Börsen-Zeitung: Deutschland - Italien 1:2, Kommentar zum EU-Gipfel, von Detlef Fechtner.
Frankfurt (ots)
Nach dem EU-Gipfel mag sich der Eindruck einstellen, die Südländer - und allen voran die Italiener - hätten beim nächtlichen Poker in Brüssel einen Kantersieg gegen Deutschland eingefahren. Direkthilfen für Banken, einfacherer Zugang zum Rettungsschirm, Abschied vom bevorzugten Gläubigerstatus des ESM - das klingt gerade so, als habe sich der "Club Med" auf ganzer Linie durchgesetzt.
Diese Beurteilung ist freilich kurzsichtig - genau so wie Mahnrufe, Europa versinke endgültig in einer Schuldenunion, übertrieben sind. Zwei Überlegungen werden dabei ausgeblendet. Erstens sind längst nicht alle Wünsche des Südens erfüllt worden. So gibt es auch nach diesem EU-Gipfel keine Banklizenz für den ESM, keine an Zinsniveaus gekoppelte halbautomatischen Interventionen der EZB, keine gemeinsame Schuldenfinanzierung über Bonds oder Bills. Zweitens darf nicht übersehen werden, dass die hohen Risikoprämien italienischer und spanischer Anleihen nicht nur ein Problem für diese Länder darstellen, sondern auch für die Euro-Partner. Kanzlerin Angela Merkel, Finnlands Regierungschef Jyrki Katainen, der niederländische Premier Mark Rutte - sie alle haben ein ureigenes Interesse daran, dass sich die Politik ernsthaft um Signale bemüht, die helfen, dass die Partner im Süden nicht mit rekordhohen Spreads in die Sommerpause gehen müssen. Hätte der Norden alle Bitten Italiens abgewiesen, wäre das Risiko gestiegen, dass die dortigen Reformkräfte geschwächt werden. Insofern passen die ach so beliebten plakativen Schlagzeilen von der wegknickenden oder überrumpelten Kanzlerin nicht wirklich.
Aber: Es grenzt andererseits an bewusste Irreführung, wenn die Bundesregierung so tut, als sei sie ihrer Position treu und überhaupt alles beim Alten geblieben.
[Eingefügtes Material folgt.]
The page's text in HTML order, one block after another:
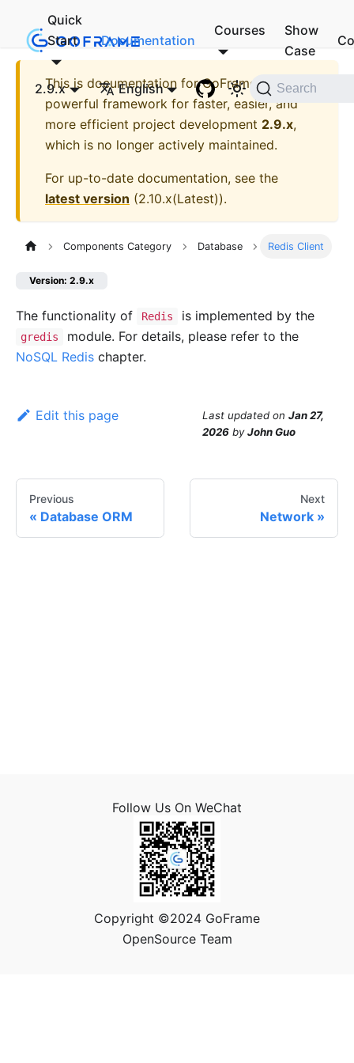
Quick
Start
Documentation
Courses
Show
Case
2.9.x English Search
This is documentation forGoFrame - A
powerful framework for faster, easier, and
more efficient project development 2.9.x,
which is no longer actively maintained.
For up-to-date documentation, see the
latest version (2.10.x(Latest)).
Components Category Database Redis Client
Version: 2.9.x
The functionality of Redis is implemented by the
gredis
module. For details, please refer to the
NoSQL Redis chapter.
Edit this page Last updated on Jan 27,
2026 byJohn Guo
Previous
Database ORM
Next
Network
Follow Us On WeChat
Copyright ©2024 GoFrame
OpenSource Team
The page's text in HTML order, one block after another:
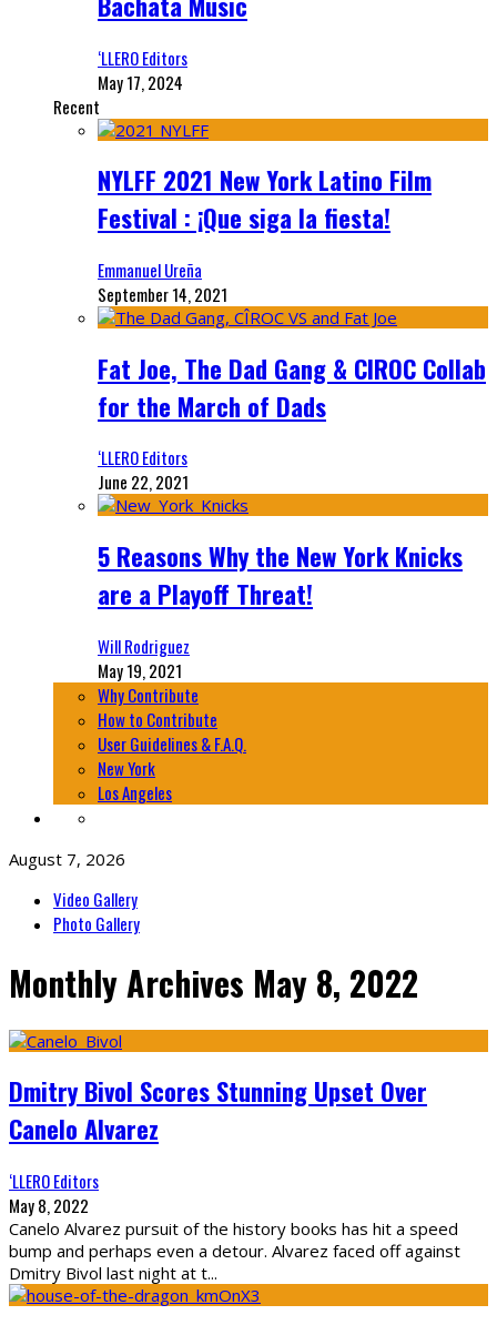
‘LLERO Editors
May 17, 2024
Recent
NYLFF 2021 New York Latino Film
Festival : ¡Que siga la fiesta!
Emmanuel Ureña
September 14, 2021
Fat Joe, The Dad Gang & CIROC Collab
for the March of Dads
‘LLERO Editors
June 22, 2021
5 Reasons Why the New York Knicks
are a Playoff Threat!
Will Rodriguez
May 19, 2021
Why Contribute
How to Contribute
User Guidelines & F.A.Q.
New York
Los Angeles
August 7, 2026
Video Gallery
Photo Gallery
Monthly Archives May 8, 2022
Dmitry Bivol Scores Stunning Upset Over
Canelo Alvarez
‘LLERO Editors
May 8, 2022
Canelo Alvarez pursuit of the history books has hit a speed
bump and perhaps even a detour. Alvarez faced off against
Dmitry Bivol last night at t...
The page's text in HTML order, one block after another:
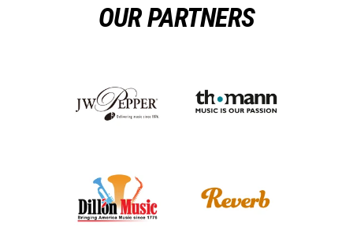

Denn das ist es nicht. Wenn in gar nicht mehr so ferner Zukunft beispielsweise italienische oder zyprische Banken direkte Hilfen des ESM erhalten, verlagert sich das Ausfallrisiko (und das dürfte bei diesen Instituten hoch sein) letztlich von der italienischen oder zyprischen Regierung auf den Schirm - kurzum auf die Steuerzahler in Deutschland, der Slowakei oder Österreich. Auch der Verzicht auf den Sondergläubiger-Status des ESM bedeutet zusätzliches Risiko - zu Gunsten des Südens, zu Lasten aller anderen Euro-Partner.
Es gibt in Zeiten gefährlich hoher Risikoprämien gewiss gute Gründe, diese Zugeständnisse zu machen. Die Bundesregierung sollte dann allerdings aufrichtig genug sein, zuzugeben, dass Italien in der nächtlichen Partie in Brüssel etwas mehr erreicht hat als Deutschland.